Another main finding is that women are clearly more sensitive to waiting time than men. This contradicts findings from previous studies where no direct relationship was found. As discussed in the literature review, there might not be a direct effect in our case either. Instead, the observed difference in waiting time sensitivities could be due to factors such as crowding discomfort, as there is already evidence females are more sensitive to this. Yet, it is obvious that crowding-levels and waiting times at the stations are closely related and, therefore, guiding the female pilgrims to the metro when waiting times are likely to be short has the potential to improve overall user satisfaction. Some pilgrims might not want to perform the rituals separately from the rest of their travel groups, but if they decide to do so female pilgrims could be given priority to have shorter waiting times.

Separating the pilgrims by age, on the other hand, seems to be unnecessary, as the effect of age on waiting time sensitivities is negligible or almost non-existent. However, it should be mentioned that other factors, such as comfort, an adequate supply of drinking water during waits, and station cleanliness may have an impact on user satisfaction. These factors are not taken into account in this study.
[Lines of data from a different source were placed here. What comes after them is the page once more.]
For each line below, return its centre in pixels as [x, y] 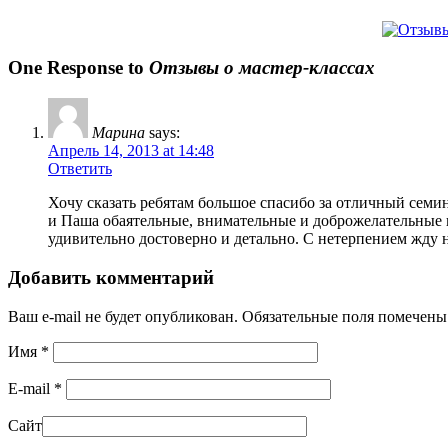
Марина [118, 133]
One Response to [78, 68]
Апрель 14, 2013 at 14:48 [131, 151]
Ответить [80, 169]
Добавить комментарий [111, 277]
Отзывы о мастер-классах [262, 68]
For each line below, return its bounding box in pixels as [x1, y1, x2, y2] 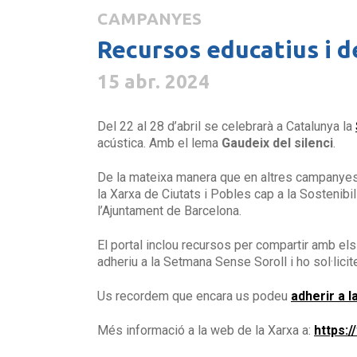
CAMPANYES [97, 10, 202, 29]
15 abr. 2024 [97, 71, 210, 93]
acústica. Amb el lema [97, 135, 222, 151]
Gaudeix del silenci [222, 135, 333, 151]
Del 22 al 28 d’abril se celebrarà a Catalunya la [97, 119, 355, 135]
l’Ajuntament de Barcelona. [97, 203, 241, 219]
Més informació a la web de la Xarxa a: [97, 323, 314, 339]
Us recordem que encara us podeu [97, 288, 291, 304]
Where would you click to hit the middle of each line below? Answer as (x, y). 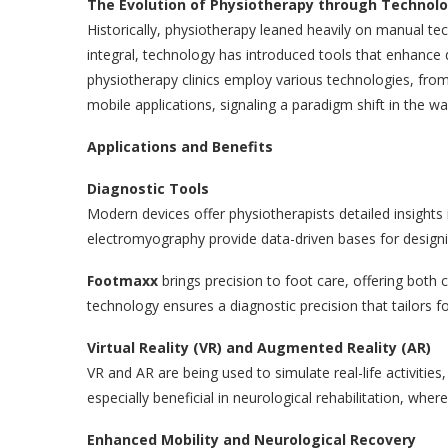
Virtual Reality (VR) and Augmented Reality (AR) (259, 347)
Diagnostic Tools (148, 188)
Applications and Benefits (180, 146)
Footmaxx (124, 280)
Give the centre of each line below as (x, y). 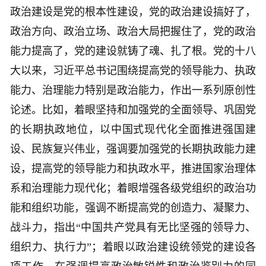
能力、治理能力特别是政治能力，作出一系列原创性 (133, 91)
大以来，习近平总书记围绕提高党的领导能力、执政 (133, 71)
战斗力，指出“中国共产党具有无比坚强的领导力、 (133, 228)
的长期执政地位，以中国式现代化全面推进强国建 (133, 130)
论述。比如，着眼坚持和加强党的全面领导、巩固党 (133, 110)
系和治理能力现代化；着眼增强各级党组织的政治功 (133, 189)
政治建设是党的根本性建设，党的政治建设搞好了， (133, 12)
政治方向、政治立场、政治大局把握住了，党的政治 (133, 32)
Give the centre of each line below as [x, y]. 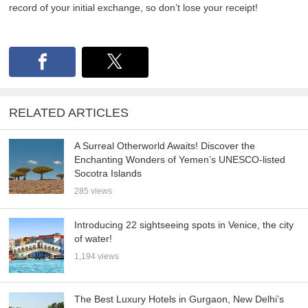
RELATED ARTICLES [69, 112]
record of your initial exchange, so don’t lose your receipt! [134, 8]
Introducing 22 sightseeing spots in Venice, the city [184, 225]
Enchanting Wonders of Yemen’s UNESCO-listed [180, 160]
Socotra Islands [108, 174]
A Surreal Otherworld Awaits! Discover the [165, 146]
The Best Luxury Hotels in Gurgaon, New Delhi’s [179, 299]
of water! [93, 239]
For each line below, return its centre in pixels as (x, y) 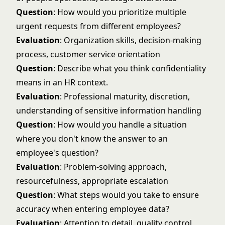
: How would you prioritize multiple (120, 12)
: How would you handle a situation (120, 125)
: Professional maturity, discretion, (125, 96)
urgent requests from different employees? (98, 26)
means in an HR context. (62, 82)
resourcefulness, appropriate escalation (92, 181)
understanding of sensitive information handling (109, 110)
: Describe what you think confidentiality (130, 68)
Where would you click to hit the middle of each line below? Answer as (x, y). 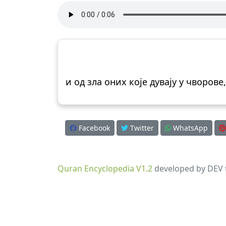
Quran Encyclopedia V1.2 (105, 168)
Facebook (93, 128)
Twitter (141, 128)
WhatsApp (189, 128)
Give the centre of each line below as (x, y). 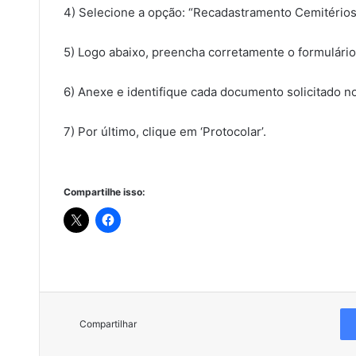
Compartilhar (108, 323)
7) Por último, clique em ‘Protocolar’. (164, 131)
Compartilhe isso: (104, 192)
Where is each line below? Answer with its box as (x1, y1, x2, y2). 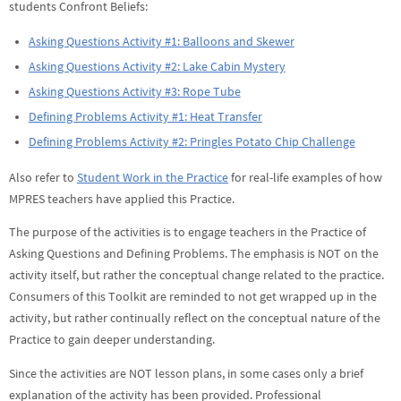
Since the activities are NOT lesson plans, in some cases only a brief (9, 365, 363, 381)
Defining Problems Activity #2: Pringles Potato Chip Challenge (28, 134, 355, 150)
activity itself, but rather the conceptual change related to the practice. (9, 268, 384, 284)
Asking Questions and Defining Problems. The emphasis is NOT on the (9, 246, 379, 262)
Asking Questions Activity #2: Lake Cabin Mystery (28, 59, 286, 75)
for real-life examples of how (228, 169, 382, 185)
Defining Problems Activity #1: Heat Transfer (28, 109, 262, 125)
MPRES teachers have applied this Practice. (9, 191, 235, 207)
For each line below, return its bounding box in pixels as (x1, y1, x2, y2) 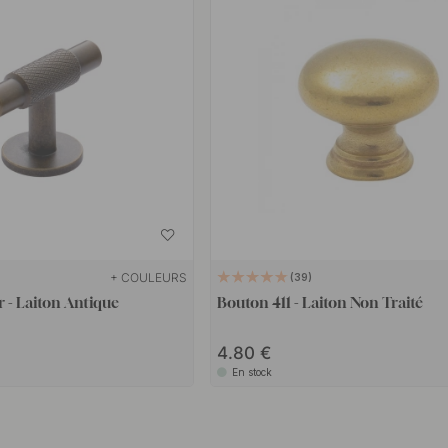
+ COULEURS (109, 270, 187, 286)
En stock (232, 366, 273, 379)
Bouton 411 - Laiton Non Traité (217, 293, 424, 312)
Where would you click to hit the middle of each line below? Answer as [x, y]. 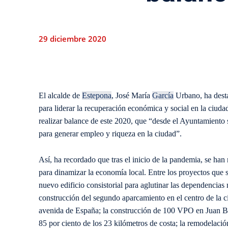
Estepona [97, 96]
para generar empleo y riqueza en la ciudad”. [110, 134]
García [163, 96]
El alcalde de [60, 96]
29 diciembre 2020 [73, 39]
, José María [132, 96]
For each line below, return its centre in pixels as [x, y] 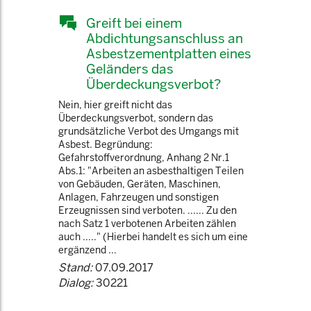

From the scenario analysis provided, a reasonable reduction of 8%-points in the proportion of pilgrims waiting longer than 60 min could already lead to a small but noticeable improvement in overall user satisfaction. Namely, the number of dissatisfied pilgrims would be reduced by 2–4%-points, while the number of indifferent and satisfied pilgrims would be increased by 1–3%-points each. We believe that waiting times of more than 60 min are due either to inadequate communication and/or enforcement of the departure schedule for pilgrim groups. In addition to a better communication of the schedule, communicating the expected waiting times at the stations to the pilgrims, especially at peak periods, might increase their schedule compliance.